Word Clouds of Big Data, Data Science and Other Buzz Words

Guest blog post by Dr. Livan Alonso. 

Twitter has more than 250 million monthly active users who tweet more than 500 millions tweets per day. In the case someone is following many people, it isn’t feasible to read each tweet from them.

Do you have any idea about what people are twitting about Data Science, Big Data, Business Analytics, Hadoop, Machine Learning or R programming?

Word clouds are one of the simplest and most intuitive ways of visualizing text data. The clouds give greater prominence to words that appear more frequently in the tweets. During the last week, we collected all public tweets related to such topics, allowing us to track what people are talking about around the world and here we present the world cloud for each of them.

Using these word clouds we can more likely get answers to questions such as: What is Big Data? What can we do with it? Who uses Big Data? Who tweets about Big Data? What platforms and software products are dealing with Big Data? But even more, if we collect tweets for long periods of time, we will be able to generalize and extract definitions from buzzwords and new trends.

Some interesting facts based on the Big Data word cloud and the collected data:

  • The Big Data word cloud is the most heterogeneous between all the analyzed ones and it is not centered on few prominent words.
  • The most prominent word from the Big Data word cloud was Analytics, giving an idea that Big Data Analytics is transforming and changing the world through Big Data
  • In just one week, more than 55 000 tweets mentioned Big Data, otherwise there were around 5600 for Data Science; 1300, Business Analytics; 5400, Machine Learning; 5700, Hadoop and 2400, R programming.

As it can be noticed, this word cloud could help us to understand the phenomenon that is Big Data, but also other new trends.

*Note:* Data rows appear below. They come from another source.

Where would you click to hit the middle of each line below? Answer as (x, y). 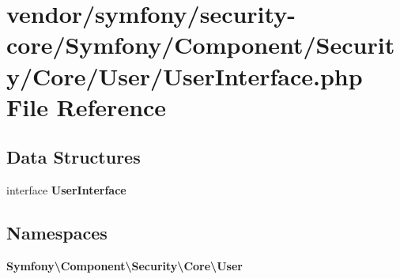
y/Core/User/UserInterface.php (185, 75)
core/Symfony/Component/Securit (201, 45)
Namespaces (57, 233)
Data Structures (74, 157)
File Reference (87, 106)
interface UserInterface (66, 190)
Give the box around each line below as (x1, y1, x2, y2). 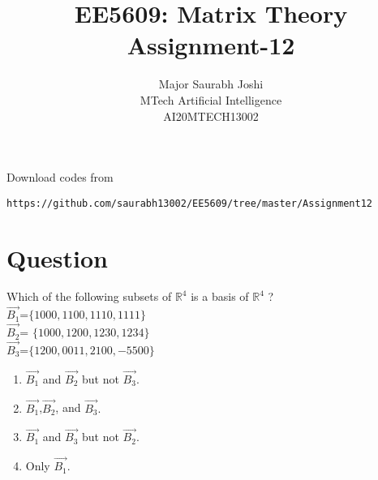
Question (6, 241, 108, 274)
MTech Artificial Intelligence (140, 91, 282, 108)
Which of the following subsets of (6, 288, 172, 305)
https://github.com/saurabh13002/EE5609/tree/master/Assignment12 (6, 197, 373, 209)
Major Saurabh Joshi (158, 75, 264, 92)
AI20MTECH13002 (163, 107, 259, 124)
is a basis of (191, 288, 249, 305)
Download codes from (6, 169, 114, 186)

Could you find other interesting facts for the other word clouds? Let us know in the comments.

How was the data collected?

All new tweets related to specific topics (Big Data, Data Science, Hadoop, etc.) were collected using a Python code, running in real-time in our dedicated Amazon EC2 Linux server, that saves them in a file.

The Natural Processing Language Toolkit (NLTK)1 was used to process the tweet data. Let’s explain simple things you can do with NLTK, for example: tokenizing and tagging of a recent @datasciencectrl tweet (terminal commands in python):

>>> import nltk


>>> tweet="10 types of regressions for #DataScientists, #Statisticians and other #Analytic practitioners, which one to use? http://ow.ly/zsvs4"


>>> tokens = nltk.word_tokenize(tweet)


>>> tokens

['10', 'types', 'of', 'regressions', 'for', '#', 'DataScientists', ',', '#', 'Statisticians', 'and', 'other', '#', 'Analytic', 'practitioners', ',', 'which', 'one', 'to', 'use', '?', 'http', ':', '//ow.ly/zsvs4']


nltk.pos_tag processes the tweet text and attaches a tag to each word, e.g. CD: cardinal numbers, NNS: plural nouns, NNP: singular nouns, etc.


>>>tagged = nltk.pos_tag(tokens)


>>> tagged

[('10', 'CD'), ('types', 'NNS'), ('of', 'IN'), ('regressions', 'NNS'), ('for', 'IN'), ('#', '#'), ('DataScientists', 'NNS'), (',', ','), ('#', '#'), ('Statisticians', 'NNS'), ('and', 'CC'), ('other', 'JJ'), ('#', '#'), ('Analytic', 'NNP'), ('practitioners', 'NNS'), (',', ','), ('which', 'WDT'), ('one', 'CD'), ('to', 'TO'), ('use', 'VB'), ('?', '.'), ('http', 'NN'), (':', ':'), ('//ow.ly/zsvs4', '-NONE-')]


Nouns can be printed using the tag information and functions from the regular expression package (https://docs.python.org/2/library/re.html).


>>>import re

>>> for i in range(0,len(tagged)):

...     if re.match('N',tagged[i][1]):

...             print (tagged[i][0])










The processed data was visualized using a R package, called worldcloud (http://cran.rproject.org/web/packages/wordcloud/wordcloud.pdf).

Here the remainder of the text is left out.